Wife of SoMa Hit-and-Run Suspect Defends Her Husband
Valentino Amil faces murder charges in the death of trans elder Dannielle Spillman. Now his wife is speaking out to defend him publicly.
Dannielle Spillman was 74 years old, a trans musician and longtime San Francisco resident, when a vehicle ran her over outside a Chevron station at Mission and South Van Ness on April 13. She died from her injuries. Now the man charged with her murder has a wife speaking on his behalf, and the case is pulling in directions that don’t let anyone look away clean.
Valentino Amil, 31, faces a murder charge. Surveillance footage from the gas station shows his Mercedes blocking the sidewalk as he pulled out. Spillman walked around the front of the vehicle after the two exchanged words. She poured water from a bottle onto the hood. Amil then accelerated into her. She was knocked onto the hood, then thrown into the street, then run over. Amil didn’t stop. He left.
His defense team’s argument is that he feared for his family and was trying to escape a threat. His wife, his 11-year-old daughter, and his five-month-old son were in the car. SFist covered this detail alongside comments the wife made publicly this week. But Amil’s decision to flee the scene without speaking to police has complicated that argument considerably, and District Attorney Brooke Jenkins isn’t buying the self-defense framing.
“Having viewed the video, there is not evidence to support an argument of self-defense in this case,” Jenkins said.

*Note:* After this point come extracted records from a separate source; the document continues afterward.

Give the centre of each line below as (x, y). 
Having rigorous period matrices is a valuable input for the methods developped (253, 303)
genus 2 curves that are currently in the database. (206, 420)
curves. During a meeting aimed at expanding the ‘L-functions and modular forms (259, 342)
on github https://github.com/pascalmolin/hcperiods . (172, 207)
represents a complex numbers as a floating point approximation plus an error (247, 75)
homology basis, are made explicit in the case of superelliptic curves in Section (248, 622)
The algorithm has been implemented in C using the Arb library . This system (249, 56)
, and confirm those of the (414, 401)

Amil’s wife, who didn’t give her full name when she spoke to KTVU, called the murder charge “outrageous.” She pushed back hard on how her husband’s being characterized. “It’s not fair that the villain that they’re painting of my husband,” she said. “My husband is not a villain.”

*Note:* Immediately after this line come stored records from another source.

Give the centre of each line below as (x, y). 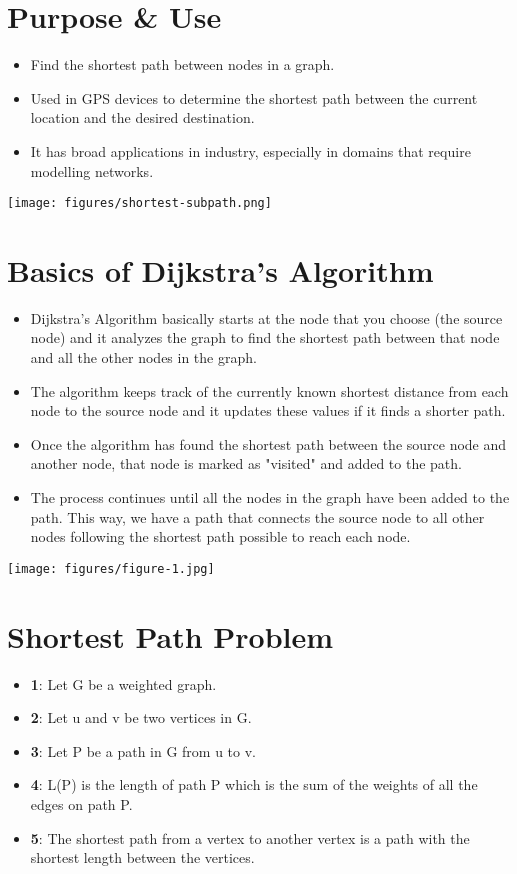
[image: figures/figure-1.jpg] (111, 568)
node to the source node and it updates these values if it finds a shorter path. (268, 410)
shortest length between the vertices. (142, 857)
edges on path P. (81, 803)
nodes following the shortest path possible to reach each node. (220, 536)
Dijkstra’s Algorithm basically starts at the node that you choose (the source (266, 317)
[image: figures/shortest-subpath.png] (139, 203)
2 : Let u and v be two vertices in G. (141, 717)
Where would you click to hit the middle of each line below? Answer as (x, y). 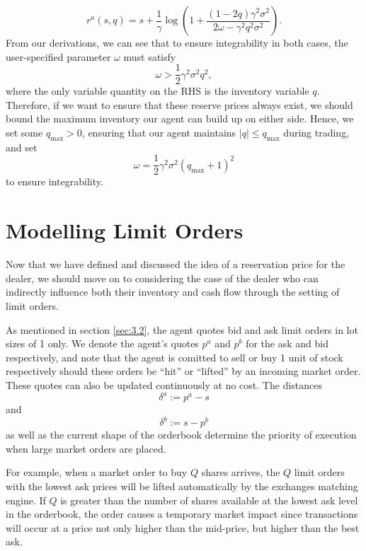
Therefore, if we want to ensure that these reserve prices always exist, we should (179, 104)
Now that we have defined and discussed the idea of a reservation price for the (176, 264)
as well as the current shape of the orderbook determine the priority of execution (181, 435)
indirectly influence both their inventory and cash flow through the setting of (173, 292)
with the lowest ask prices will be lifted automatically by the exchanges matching (182, 486)
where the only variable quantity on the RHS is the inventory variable (158, 91)
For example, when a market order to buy (97, 472)
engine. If (26, 500)

She also said her family understands the weight of what happened. “We carry, very very deep remorse for Dannielle,” she told KTVU. “It was a life. We understand that in its entirety.”

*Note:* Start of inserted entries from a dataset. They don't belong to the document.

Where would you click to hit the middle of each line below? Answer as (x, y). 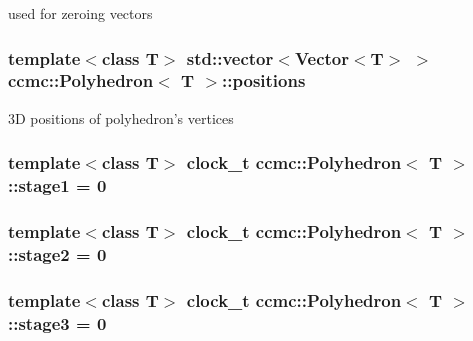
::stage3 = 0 (57, 322)
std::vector (230, 57)
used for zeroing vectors (80, 13)
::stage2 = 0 (57, 253)
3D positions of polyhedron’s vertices (121, 117)
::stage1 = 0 (57, 185)

That’s not nothing. Children’s lives get disrupted when a parent faces a murder charge, and that disruption is real. But Spillman’s death doesn’t shrink because another family is also in pain.
Spillman was known at Real Guitars and Guitar Center, two San Francisco shops where she was a regular presence as a musician. Nonprofit case worker Derrick Guerra, who knew her personally, told reporters she’d been saying for months that she felt unsafe as a trans person in the city. He said she was frequently misgendered and had started describing San Francisco as more threatening than it was when she first lived here in the 1990s. She’d watched this city transform across decades. Somewhere along the way, she stopped feeling like it was watching out for her.
Water poured on a hood and a walk around a blocked sidewalk: that’s the sum of what Spillman did. The California Penal Code’s standards for homicide don’t recognize either as justification for deadly force. The San Francisco District Attorney’s office has reviewed the surveillance footage and reached the same conclusion. According to the National Center for Transgender Equality, trans people face disproportionate exposure to street violence, and trans elders specifically are among the most vulnerable. Spillman’s own words, as relayed by Guerra, tracked that pattern exactly.
The charge is murder under California Penal Code 187. Amil was 31 in 2026 when he was charged. Spillman was 74 when she died. The surveillance camera didn’t editorialize. It just recorded what happened in the 24 seconds that changed everything.